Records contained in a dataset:
---*---

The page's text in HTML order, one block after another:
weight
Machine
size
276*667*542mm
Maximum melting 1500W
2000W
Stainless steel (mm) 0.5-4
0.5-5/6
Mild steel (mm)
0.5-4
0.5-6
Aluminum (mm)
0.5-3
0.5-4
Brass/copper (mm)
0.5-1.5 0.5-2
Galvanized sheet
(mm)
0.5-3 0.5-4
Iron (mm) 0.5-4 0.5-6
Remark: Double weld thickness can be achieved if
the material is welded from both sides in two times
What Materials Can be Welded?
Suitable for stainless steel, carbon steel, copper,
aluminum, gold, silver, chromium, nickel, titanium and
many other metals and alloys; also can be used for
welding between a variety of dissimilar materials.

---*---

Copy task for the entries above: every line with the string "copper".

Response area:
Brass/copper (mm)
Suitable for stainless steel, carbon steel, copper,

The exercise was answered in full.